#### Prompt:
Look below for the line holding "Nutritionist Terms and Conditions" and the line holding "services to clients". Transcribe exactly those lines and all lines between them, nothing more.

= = =

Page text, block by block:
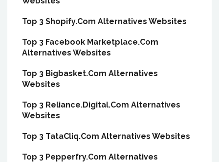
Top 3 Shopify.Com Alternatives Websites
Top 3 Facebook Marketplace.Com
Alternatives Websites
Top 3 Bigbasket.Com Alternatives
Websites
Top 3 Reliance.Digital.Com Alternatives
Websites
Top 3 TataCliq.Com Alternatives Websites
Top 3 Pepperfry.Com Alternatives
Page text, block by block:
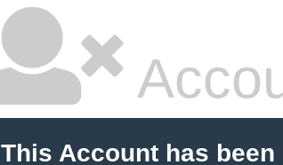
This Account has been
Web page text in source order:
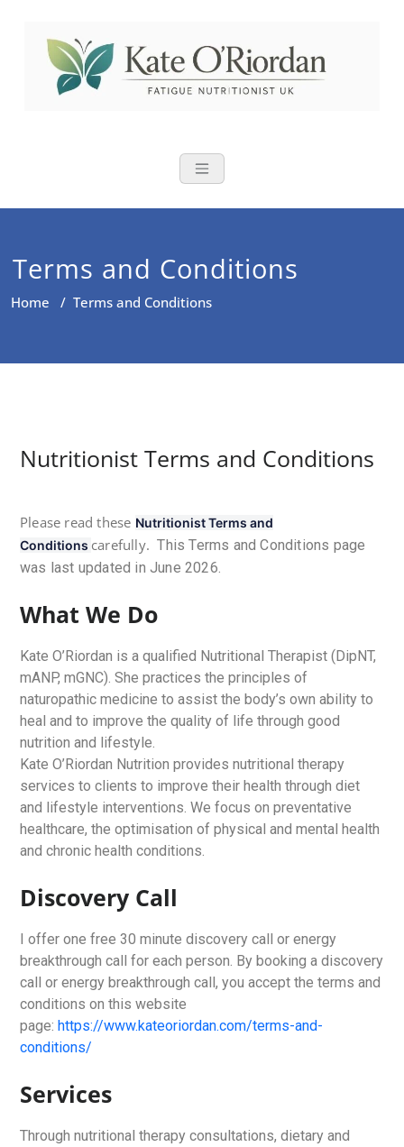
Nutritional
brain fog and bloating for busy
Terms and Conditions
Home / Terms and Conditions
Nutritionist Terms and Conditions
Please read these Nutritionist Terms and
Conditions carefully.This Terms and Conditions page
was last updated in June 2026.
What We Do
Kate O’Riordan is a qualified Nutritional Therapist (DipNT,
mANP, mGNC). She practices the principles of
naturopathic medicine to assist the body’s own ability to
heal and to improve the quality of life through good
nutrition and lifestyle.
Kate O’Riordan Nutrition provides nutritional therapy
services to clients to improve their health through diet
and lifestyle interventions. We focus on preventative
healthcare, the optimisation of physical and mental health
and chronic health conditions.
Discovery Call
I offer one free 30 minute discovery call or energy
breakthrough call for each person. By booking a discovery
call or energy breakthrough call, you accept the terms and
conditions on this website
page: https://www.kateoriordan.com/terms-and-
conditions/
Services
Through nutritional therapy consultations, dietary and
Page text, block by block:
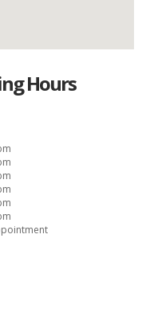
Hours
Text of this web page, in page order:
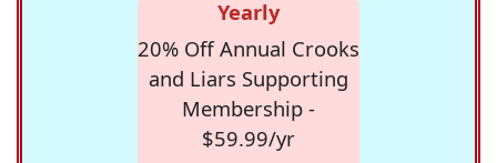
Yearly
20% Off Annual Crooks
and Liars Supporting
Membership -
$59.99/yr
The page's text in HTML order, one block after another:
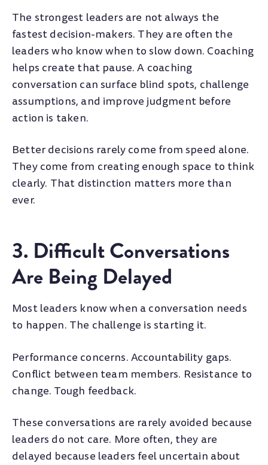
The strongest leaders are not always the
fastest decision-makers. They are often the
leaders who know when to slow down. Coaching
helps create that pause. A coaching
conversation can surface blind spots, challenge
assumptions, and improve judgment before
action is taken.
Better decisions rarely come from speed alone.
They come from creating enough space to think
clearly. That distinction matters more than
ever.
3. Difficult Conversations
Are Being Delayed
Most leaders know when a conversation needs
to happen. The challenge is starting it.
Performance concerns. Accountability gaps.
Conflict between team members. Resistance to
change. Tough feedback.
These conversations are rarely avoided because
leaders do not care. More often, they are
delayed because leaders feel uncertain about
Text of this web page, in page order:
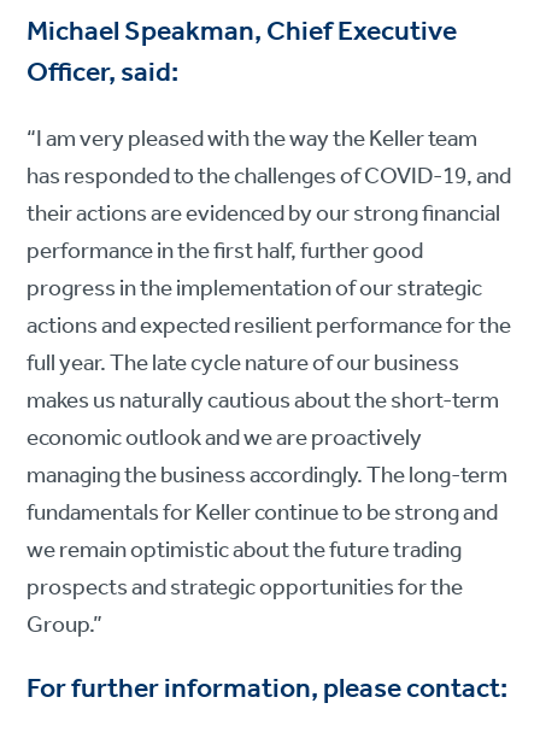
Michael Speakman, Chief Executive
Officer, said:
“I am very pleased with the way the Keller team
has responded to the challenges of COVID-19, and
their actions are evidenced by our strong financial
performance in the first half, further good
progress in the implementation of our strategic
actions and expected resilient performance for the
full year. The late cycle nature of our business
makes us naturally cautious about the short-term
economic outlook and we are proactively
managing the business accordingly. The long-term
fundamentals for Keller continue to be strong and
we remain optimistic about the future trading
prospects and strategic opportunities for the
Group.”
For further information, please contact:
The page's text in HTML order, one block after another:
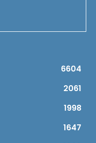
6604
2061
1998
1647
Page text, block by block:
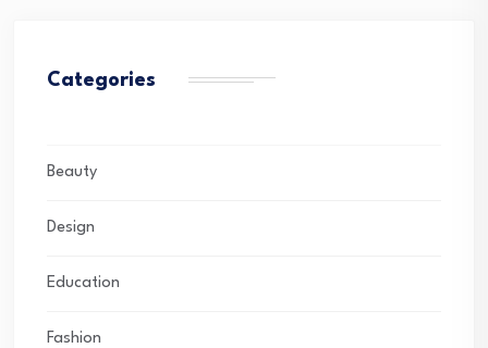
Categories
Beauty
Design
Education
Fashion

= = =

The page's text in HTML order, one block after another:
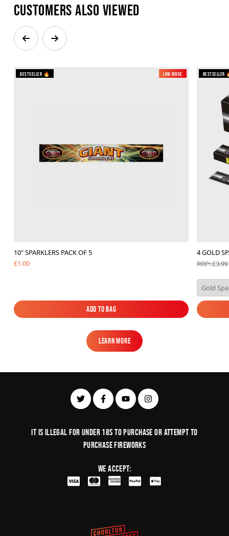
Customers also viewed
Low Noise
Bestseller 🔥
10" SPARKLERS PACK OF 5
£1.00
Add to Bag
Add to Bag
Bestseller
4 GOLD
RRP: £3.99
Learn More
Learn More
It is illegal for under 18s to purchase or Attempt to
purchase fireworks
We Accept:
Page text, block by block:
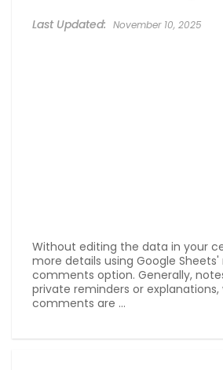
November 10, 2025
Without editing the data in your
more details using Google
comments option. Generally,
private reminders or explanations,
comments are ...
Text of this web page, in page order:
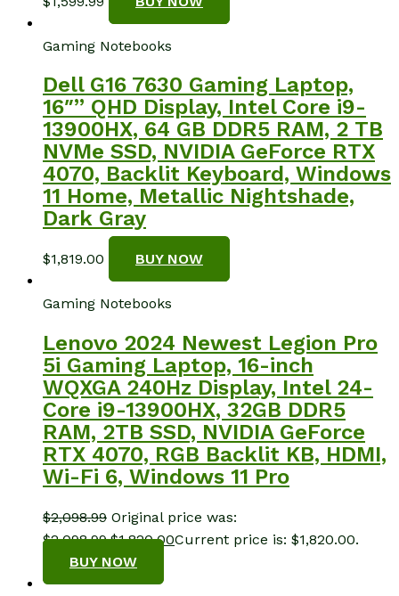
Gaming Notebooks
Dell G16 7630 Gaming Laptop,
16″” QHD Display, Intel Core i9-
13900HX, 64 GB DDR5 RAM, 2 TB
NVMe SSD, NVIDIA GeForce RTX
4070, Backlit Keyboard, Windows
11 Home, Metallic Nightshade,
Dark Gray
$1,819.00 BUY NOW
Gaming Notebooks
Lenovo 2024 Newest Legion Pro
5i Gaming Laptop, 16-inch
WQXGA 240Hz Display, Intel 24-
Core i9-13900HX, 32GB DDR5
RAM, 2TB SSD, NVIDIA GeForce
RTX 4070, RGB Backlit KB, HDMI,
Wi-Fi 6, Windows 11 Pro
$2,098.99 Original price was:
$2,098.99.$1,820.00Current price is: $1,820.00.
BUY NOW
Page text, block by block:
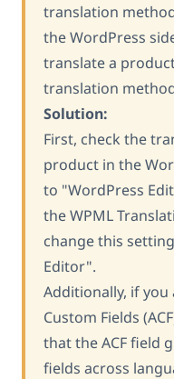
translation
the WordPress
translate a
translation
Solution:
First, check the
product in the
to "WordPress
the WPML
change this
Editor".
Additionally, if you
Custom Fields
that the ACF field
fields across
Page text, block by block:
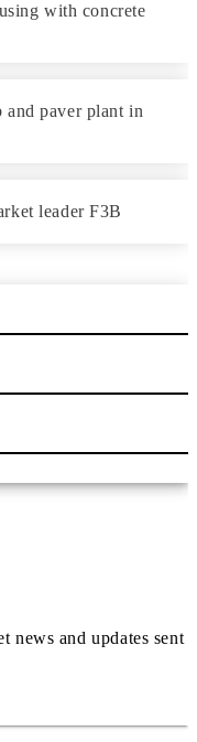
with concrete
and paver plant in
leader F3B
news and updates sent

= = =

#### Task response:
Nutritionist Terms and Conditions
Please read these Nutritionist Terms and
Conditions carefully.This Terms and Conditions page
was last updated in June 2026.
What We Do
Kate O’Riordan is a qualified Nutritional Therapist (DipNT,
mANP, mGNC). She practices the principles of
naturopathic medicine to assist the body’s own ability to
heal and to improve the quality of life through good
nutrition and lifestyle.
Kate O’Riordan Nutrition provides nutritional therapy
services to clients to improve their health through diet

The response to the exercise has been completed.